Table 6 Results of Dataset Quality Control.

Comparative experiment of the published landslide datasets for deep learning

To showcase the exceptional quality and robustness of our dataset, we compared it with previously published datasets. We carefully selected a validation set comprising 2119 images of UAV and satellite data from the region of Moxitaidi, while the remaining data were categorized into UAV and satellite classes and reconstituted as a training set. We obtained the RGB data from the Bijie Landslide Dataset58,59, which is a high-precision aerial imagery and interpretation dataset of landslide and debris flow disasters in Sichuan and surrounding areas (Sichuan and Surrounding Areas Landslide Dataset)60, HR-GLDD, which is a globally distributed high-resolution landslide dataset61,62, and Landslide4Sense63. To ensure consistency during training, we standardized the image to a resolution of 512 × 512 pixels. Table 7 presents our experimental results.

Table 7 Results of Dataset Comparison.

The data presented in this table reveals unexpected findings. Notably, the dataset encompassing Sichuan and its surrounding areas, despite comprising only 59 data samples, significantly outperforms the Bijie dataset, HR-GLDD and the dataset of the AI4RS group and provides a performance that approaches that of our SAT dataset in the Moxitaidi detection task.
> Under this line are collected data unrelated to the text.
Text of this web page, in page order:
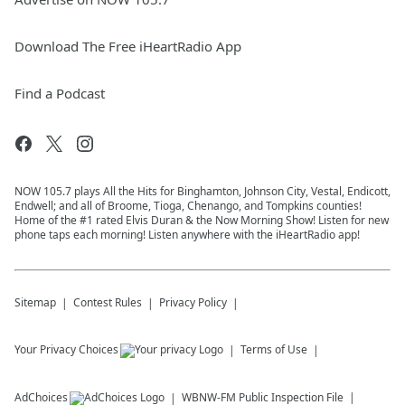
Download The Free iHeartRadio App
Find a Podcast
NOW 105.7 plays All the Hits for Binghamton, Johnson City, Vestal, Endicott,
Endwell; and all of Broome, Tioga, Chenango, and Tompkins counties!
Home of the #1 rated Elvis Duran & the Now Morning Show! Listen for new
phone taps each morning! Listen anywhere with the iHeartRadio app!
Sitemap Contest Rules Privacy Policy
Your Privacy Choices Terms of Use
AdChoices WBNW-FM Public Inspection File
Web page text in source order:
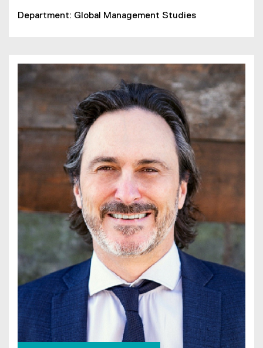
Department: Global Management Studies
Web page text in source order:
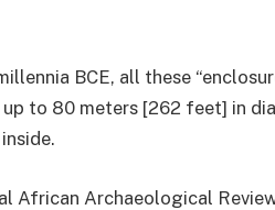
BCE, all these
to 80 meters [262 feet] in
African Archaeological
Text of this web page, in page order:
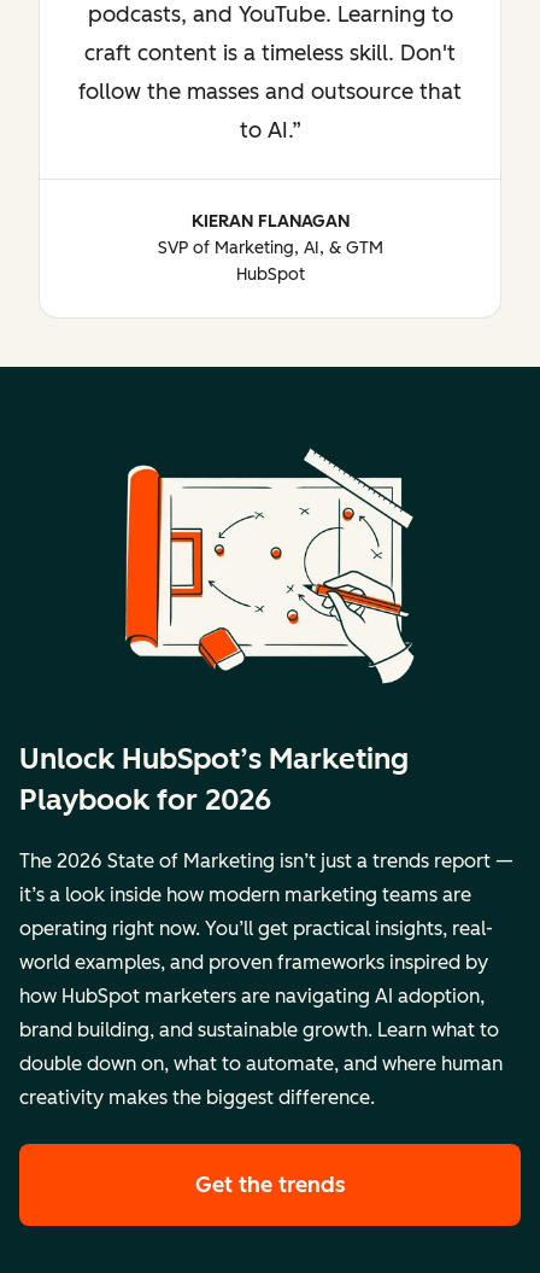
podcasts, and YouTube. Learning to
craft content is a timeless skill. Don't
follow the masses and outsource that
to AI.
KIERAN FLANAGAN
SVP of Marketing, AI, & GTM
HubSpot
Unlock HubSpot’s Marketing
Playbook for 2026
The 2026 State of Marketing isn’t just a trends report —
it’s a look inside how modern marketing teams are
operating right now. You’ll get practical insights, real-
world examples, and proven frameworks inspired by
how HubSpot marketers are navigating AI adoption,
brand building, and sustainable growth. Learn what to
double down on, what to automate, and where human
creativity makes the biggest difference.
Get the trends
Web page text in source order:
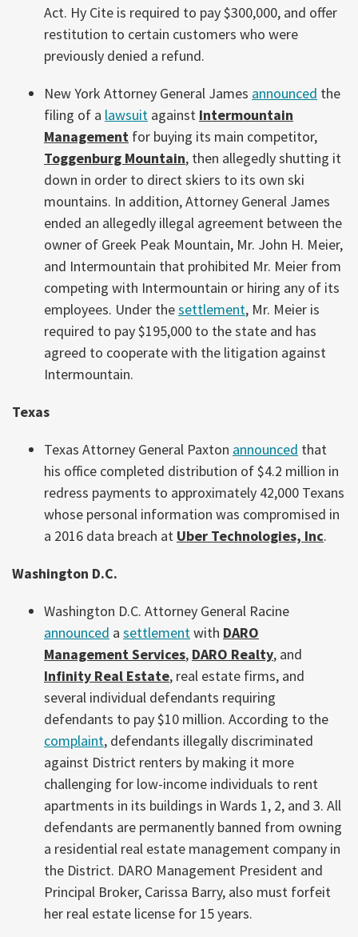
Act. Hy Cite is required to pay $300,000, and offer
restitution to certain customers who were
previously denied a refund.
New York Attorney General James announced the
filing of a lawsuit against Intermountain
Management for buying its main competitor,
Toggenburg Mountain, then allegedly shutting it
down in order to direct skiers to its own ski
mountains. In addition, Attorney General James
ended an allegedly illegal agreement between the
owner of Greek Peak Mountain, Mr. John H. Meier,
and Intermountain that prohibited Mr. Meier from
competing with Intermountain or hiring any of its
employees. Under thesettlement, Mr. Meier is
required to pay $195,000 to the state and has
agreed to cooperate with the litigation against
Intermountain.
Texas
Texas Attorney General Paxton announced that
his office completed distribution of $4.2 million in
redress payments to approximately 42,000 Texans
whose personal information was compromised in
a 2016 data breach at Uber Technologies, Inc.
Washington D.C.
Washington D.C. Attorney General Racine
announced a settlement with DARO
Management Services, DARO Realty, and
Infinity Real Estate, real estate firms, and
several individual defendants requiring
defendants to pay $10 million. According to the
complaint, defendants illegally discriminated
against District renters by making it more
challenging for low-income individuals to rent
apartments in its buildings in Wards 1, 2, and 3. All
defendants are permanently banned from owning
a residential real estate management company in
the District. DARO Management President and
Principal Broker, Carissa Barry, also must forfeit
her real estate license for 15 years.
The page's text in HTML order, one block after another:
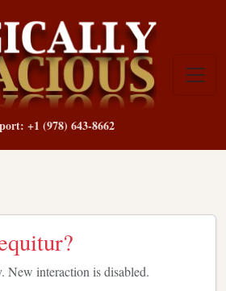
+1 (978) 643-8662
New interaction is disabled.
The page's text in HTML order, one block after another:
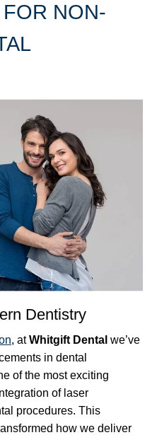
NON-
Dentistry
, atWhitgift Dental we’ve
in dental
of the most exciting
of laser
procedures. This
how we deliver
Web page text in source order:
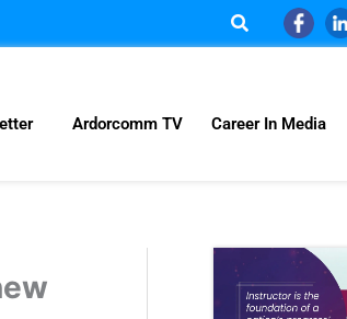
Ardorcomm TV Career In Media
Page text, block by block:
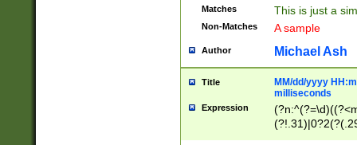
Matches This is just a
Non-Matches A sample
Author Michael Ash
Title
MM/dd/yyyy
milliseconds
Expression
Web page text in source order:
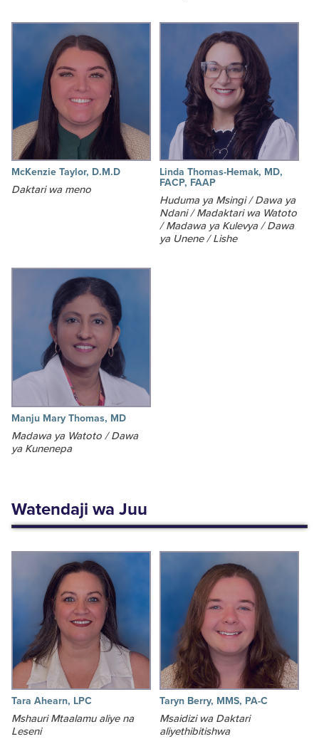
McKenzie Taylor, D.M.D
Daktari wa meno
Linda Thomas-Hemak, MD,
FACP, FAAP
Huduma ya Msingi / Dawa ya
Ndani / Madaktari wa Watoto
/ Madawa ya Kulevya / Dawa
ya Unene / Lishe
Manju Mary Thomas, MD
Madawa ya Watoto / Dawa
ya Kunenepa
Watendaji wa Juu
Tara Ahearn, LPC
Mshauri Mtaalamu aliye na
Leseni
Taryn Berry, MMS, PA-C
Msaidizi wa Daktari
aliyethibitishwa
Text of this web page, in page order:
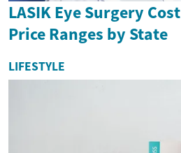
LASIK Eye Surgery
Price Ranges by State
LIFESTYLE
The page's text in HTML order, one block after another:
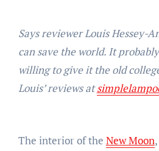
Says reviewer Louis Hessey-
can save the world. It
willing to give it the old
Louis’ reviews at
The interior of the New Moon
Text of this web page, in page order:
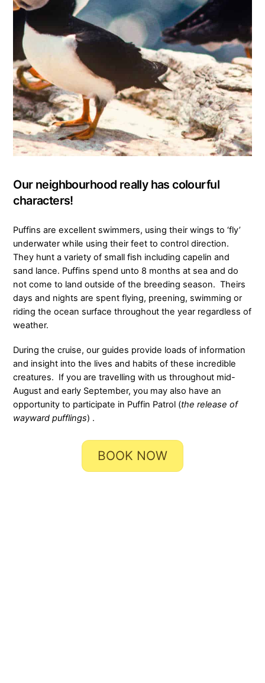
Our neighbourhood really has colourful
characters!
Puffins are excellent swimmers, using their wings to ‘fly’
underwater while using their feet to control direction.
They hunt a variety of small fish including capelin and
sand lance. Puffins spend unto 8 months at sea and do
not come to land outside of the breeding season. Theirs
days and nights are spent flying, preening, swimming or
riding the ocean surface throughout the year regardless of
weather.
During the cruise, our guides provide loads of information
and insight into the lives and habits of these incredible
creatures. If you are travelling with us throughout mid-
August and early September, you may also have an
opportunity to participate in Puffin Patrol (the release of
wayward pufflings) .
BOOK NOW
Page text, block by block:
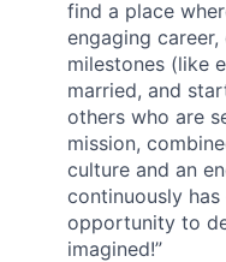
find a place
engaging
milestones (like
married, and
others who are
mission,
culture and an
continuously
opportunity to
imagined!”
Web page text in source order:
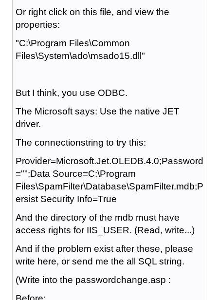
Or right click on this file, and view the
properties:
"C:\Program Files\Common
Files\System\ado\msado15.dll"
But I think, you use ODBC.
The Microsoft says: Use the native JET
driver.
The connectionstring to try this:
Provider=Microsoft.Jet.OLEDB.4.0;Password
="";Data Source=C:\Program
Files\SpamFilter\Database\SpamFilter.mdb;P
ersist Security Info=True
And the directory of the mdb must have
access rights for IIS_USER. (Read, write...)
And if the problem exist after these, please
write here, or send me the all SQL string.
(Write into the passwordchange.asp :
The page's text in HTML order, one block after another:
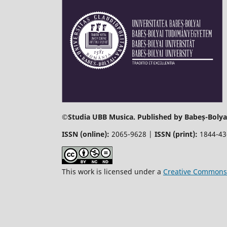
©Studia UBB Musica. Published by Babeș-
ISSN (online): 2065-9628 | ISSN (print): 1844-
This work is licensed under a Creative
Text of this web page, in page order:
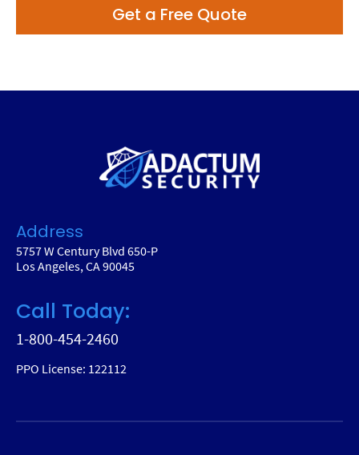
Get a Free Quote
Address
5757 W Century Blvd 650-P
Los Angeles, CA 90045
Call Today:
1-800-454-2460
PPO License: 122112
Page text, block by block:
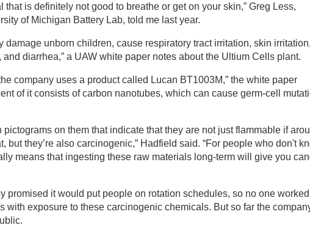
that is definitely not good to breathe or get on your skin,” Greg Less,
of Michigan Battery Lab, told me last year.
damage unborn children, cause respiratory tract irritation, skin irritation,
diarrhea,” a UAW white paper notes about the Ultium Cells plant.
company uses a product called Lucan BT1003M,” the white paper
of it consists of carbon nanotubes, which can cause germ-cell
on them that indicate that they are not just flammable if
but they’re also carcinogenic,” Hadfield said. “For people who don't
means that ingesting these raw materials long-term will give you
promised it would put people on rotation schedules, so no one
with exposure to these carcinogenic chemicals. But so far the
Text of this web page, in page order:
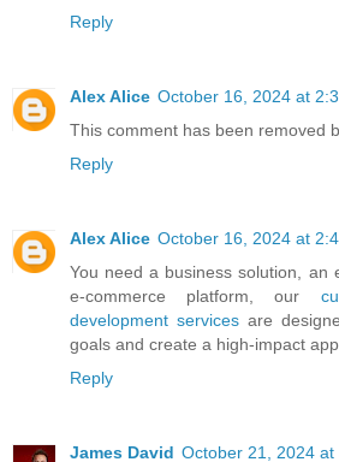
Reply
Alex Alice October 16, 2024 at
This comment has been removed
Reply
Alex Alice October 16, 2024 at
You need a business solution, an
e-commerce platform, our
development servicesare
goals and create a high-impact
Reply
James David October 21, 2024 at
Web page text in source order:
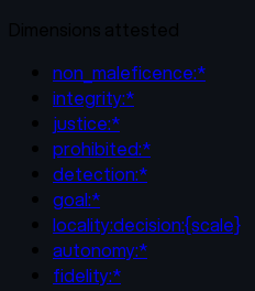
non_maleficence:*
integrity:*
justice:*
prohibited:*
detection:*
goal:*
locality:decision:{scale}
autonomy:*
fidelity:*
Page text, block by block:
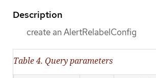
Description
create an AlertRelabelConfig
Table 4. Query parameters
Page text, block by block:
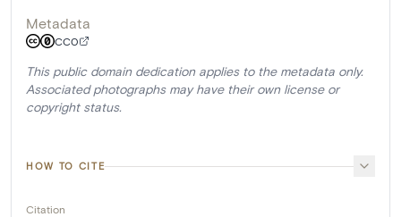
Metadata
CC0
This public domain dedication applies to the metadata only.
Associated photographs may have their own license or
copyright status.
HOW TO CITE
Citation
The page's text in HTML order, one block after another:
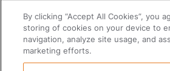
1800 120 120 000
enquiry@manpowergroup.com
By clicking “Accept All Cookies”, you
storing of cookies on your device to
navigation, analyze site usage, and
marketing efforts.
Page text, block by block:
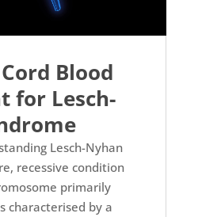
Blood
for Lesch-
Lesch-Nyhan
recessive condition
primarily
characterised by a
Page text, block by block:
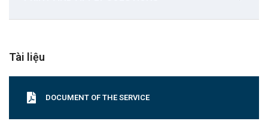
Tài liệu
DOCUMENT OF THE SERVICE
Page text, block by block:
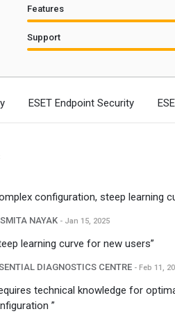
Features
Support
ESET Endpoint Security
configuration, steep learning
NAYAK - Jan 15, 2025
learning curve for new users”
DIAGNOSTICS CENTRE - Feb 11,
technical knowledge for
”
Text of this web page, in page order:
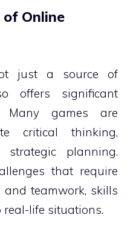
Online
just a source of
offers significant
Many games are
critical thinking,
strategic planning.
that require
teamwork, skills
life situations.
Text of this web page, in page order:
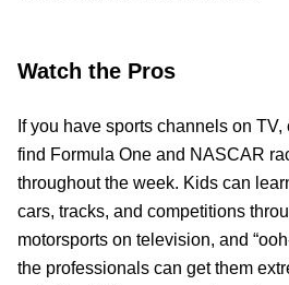
Watch the Pros
If you have sports channels on
find Formula One and NASCAR
throughout the week. Kids can
cars, tracks, and competitions
motorsports on television, and
the professionals can get them
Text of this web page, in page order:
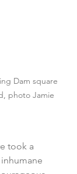
Dam square
photo Jamie
took a
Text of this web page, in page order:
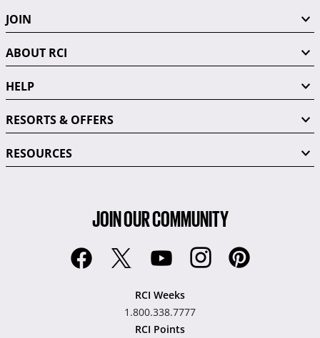
JOIN
ABOUT RCI
HELP
RESORTS & OFFERS
RESOURCES
JOIN OUR COMMUNITY
RCI Weeks
1.800.338.7777
RCI Points
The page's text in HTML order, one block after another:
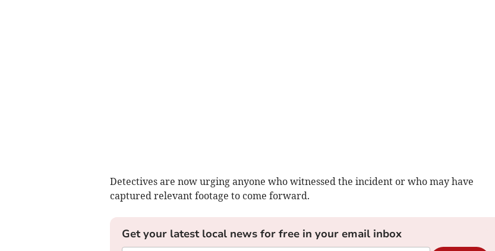
Detectives are now urging anyone who witnessed the incident or who may have
captured relevant footage to come forward.
Get your latest local news for free in your email inbox
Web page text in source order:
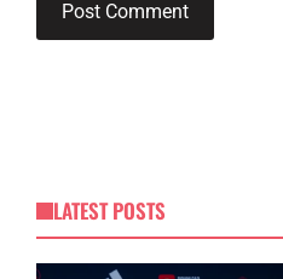
LATEST POSTS
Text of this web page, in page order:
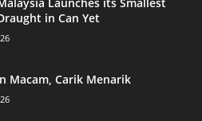
in Can Yet
Macam, Carik Menarik
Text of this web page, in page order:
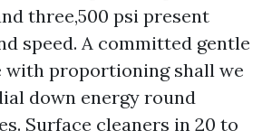
three,500 psi present
speed. A committed gentle
with proportioning shall we
down energy round
Surface cleaners in 20 to
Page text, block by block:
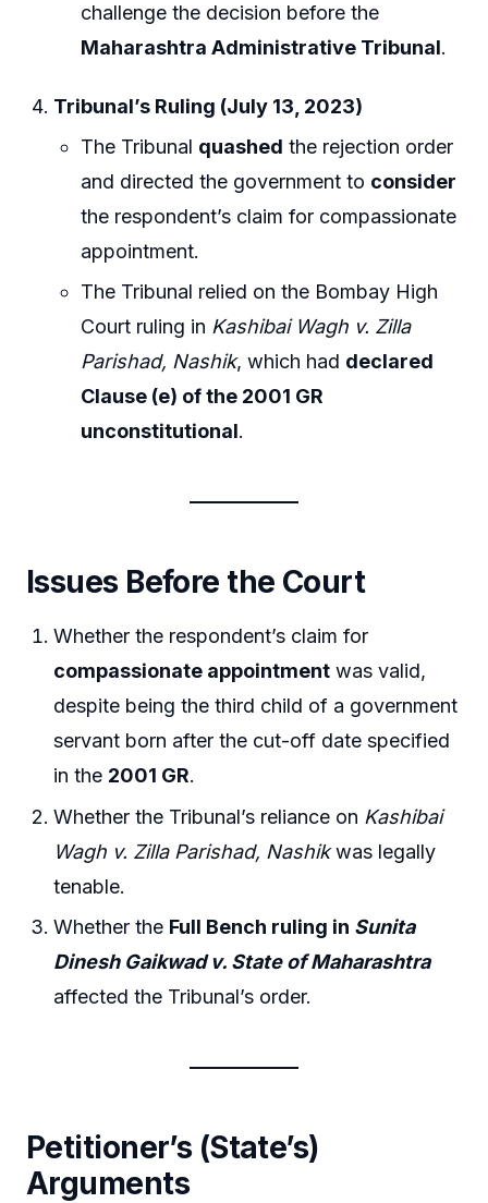
challenge the decision before the
Maharashtra Administrative Tribunal.
Tribunal’s Ruling (July 13, 2023)
The Tribunal quashed the rejection order
and directed the government to consider
the respondent’s claim for compassionate
appointment.
The Tribunal relied on the Bombay High
Court ruling in Kashibai Wagh v. Zilla
Parishad, Nashik, which had declared
Clause (e) of the 2001 GR
unconstitutional.
Issues Before the Court
Whether the respondent’s claim for
compassionate appointment was valid,
despite being the third child of a government
servant born after the cut-off date specified
in the 2001 GR.
Whether the Tribunal’s reliance on Kashibai
Wagh v. Zilla Parishad, Nashikwas legally
tenable.
Whether the Full Bench ruling in Sunita
Dinesh Gaikwad v. State of Maharashtra
affected the Tribunal’s order.
Petitioner’s (State’s)
Arguments
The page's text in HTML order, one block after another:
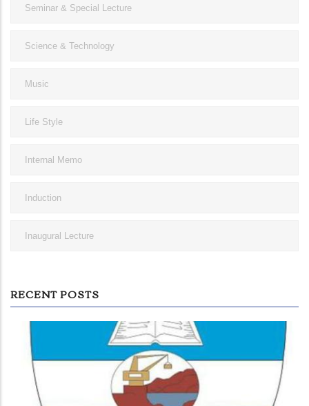
Seminar & Special Lecture
Science & Technology
Music
Life Style
Internal Memo
Induction
Inaugural Lecture
RECENT POSTS
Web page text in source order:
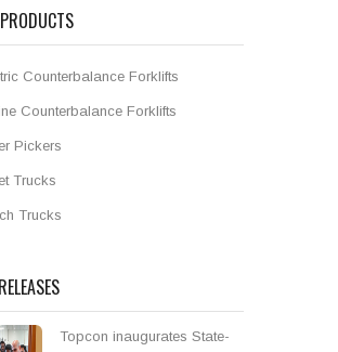
Counterbalance Forklifts
Counterbalance Forklifts
Pickers
Trucks
Trucks
Topcon inaugurates State-
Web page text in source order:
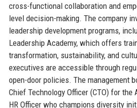
cross-functional collaboration and
level decision-making. The company
leadership development programs,
Leadership Academy, which offers
transformation, sustainability, and
executives are accessible through
open-door policies. The management
Chief Technology Officer (CTO) for the
HR Officer who champions diversity
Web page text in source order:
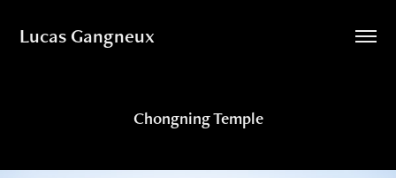
Lucas Gangneux
Chongning Temple
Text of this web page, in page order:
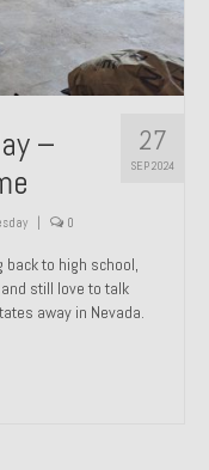
27
SEP 2024
–
0
to high school,
still love to talk
away in Nevada.
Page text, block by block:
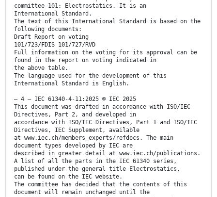
committee 101: Electrostatics. It is an
International Standard.
The text of this International Standard is based on the
following documents:
Draft Report on voting
101/723/FDIS 101/727/RVD
Full information on the voting for its approval can be
found in the report on voting indicated in
the above table.
The language used for the development of this
International Standard is English.
– 4 – IEC 61340-4-11:2025 © IEC 2025
This document was drafted in accordance with ISO/IEC
Directives, Part 2, and developed in
accordance with ISO/IEC Directives, Part 1 and ISO/IEC
Directives, IEC Supplement, available
at www.iec.ch/members_experts/refdocs. The main
document types developed by IEC are
described in greater detail at www.iec.ch/publications.
A list of all the parts in the IEC 61340 series,
published under the general title Electrostatics,
can be found on the IEC website.
The committee has decided that the contents of this
document will remain unchanged until the
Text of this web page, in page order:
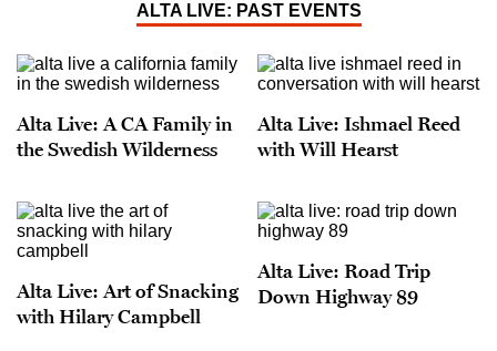
ALTA LIVE: PAST EVENTS
Alta Live: A CA Family in
the Swedish Wilderness
Alta Live: Ishmael Reed
with Will Hearst
Alta Live: Art of Snacking
with Hilary Campbell
Alta Live: Road Trip
Down Highway 89
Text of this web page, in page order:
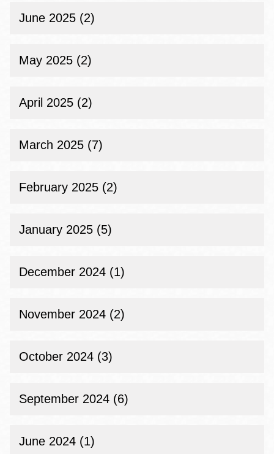
June 2025 (2)
May 2025 (2)
April 2025 (2)
March 2025 (7)
February 2025 (2)
January 2025 (5)
December 2024 (1)
November 2024 (2)
October 2024 (3)
September 2024 (6)
June 2024 (1)
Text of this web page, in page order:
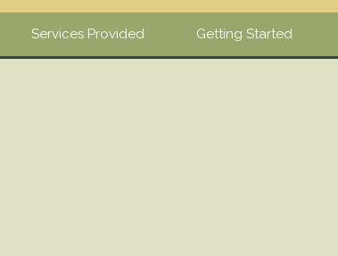
Services Provided Getting Started
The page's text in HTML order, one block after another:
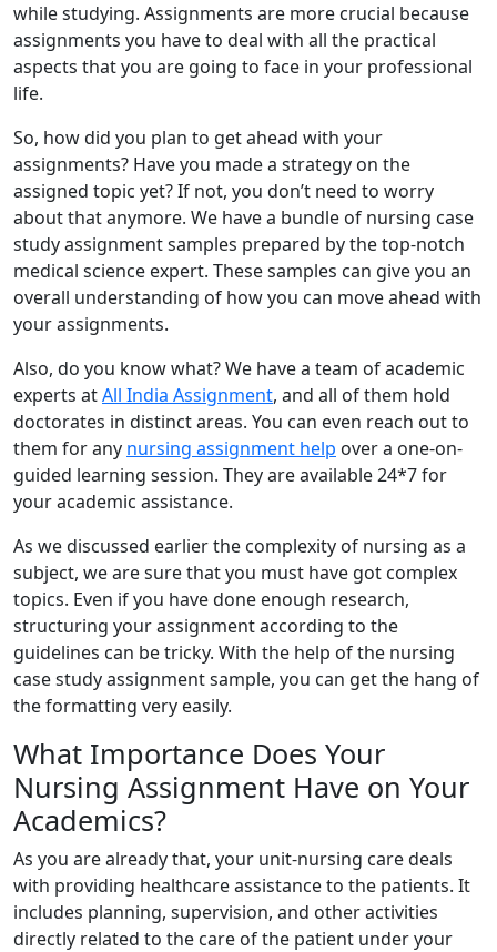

In comparison to the three other publicly available datasets, our dataset exhibits superior performance in terms of IoU, F1 score, and mIoU. These results highlight its exceptional capability in accurately identifying landslides within the designated task area. The exceptional training outcomes of the dataset for Sichuan and its surrounding areas can be attributed to several factors. First, the training set covers a geographically similar area to the verification set, both situated in Sichuan province, China. Second, the aerial images in the training set exhibit a commendable level of quality. Among the three datasets created the SAT+UAV dataset is notable, exhibiting impressive results that show the robustness of utilizing multisource data when managing unknown images. Moreover, a comparison between the UAV and SAT datasets reveals a positive correlation between the quality of the training set and the ability to identify landslides. Interestingly, despite the inferior quality of the SAT dataset in prior baseline analysis, this experiment yields results on par with those obtained with the superior Sichuan and Surrounding Areas Landslide Dataset. This suggests that the limitations of the satellite dataset primarily stem from the quality of the images themselves. It is imperative to emphasize that, for the datasets involved in this comparison, we solely employed RGB optical images for training, without incorporating additional data such as DEM data to aid in the training process. Despite containing a total of 1785 images, it is worth noting that the HR-GLDD dataset primarily consists of 1119 images allocated to the training set, while the remaining images are divided into test and verification sets.

Usage Notes

The CAS Landslide Dataset offers ultrahigh-resolution, multimodal, and diverse scenarios encompassing various terrains, climates, and vegetation changes. However, it is crucial to acknowledge its limitations. Specifically, the quantity of our dataset for deep learning tasks is still relatively small, and there are significant regional differences among certain subdatasets. These differences should be considered when training and utilizing the CAS Landslide Dataset to account for their potential impact on results. Furthermore, it is important to consider the limitations of the dataset, such as the spatial resolution ranging from 0.2–5 m and the data derived from SAT and UAV sources when interpreting results and evaluating the performance of the CAS Landslide Dataset.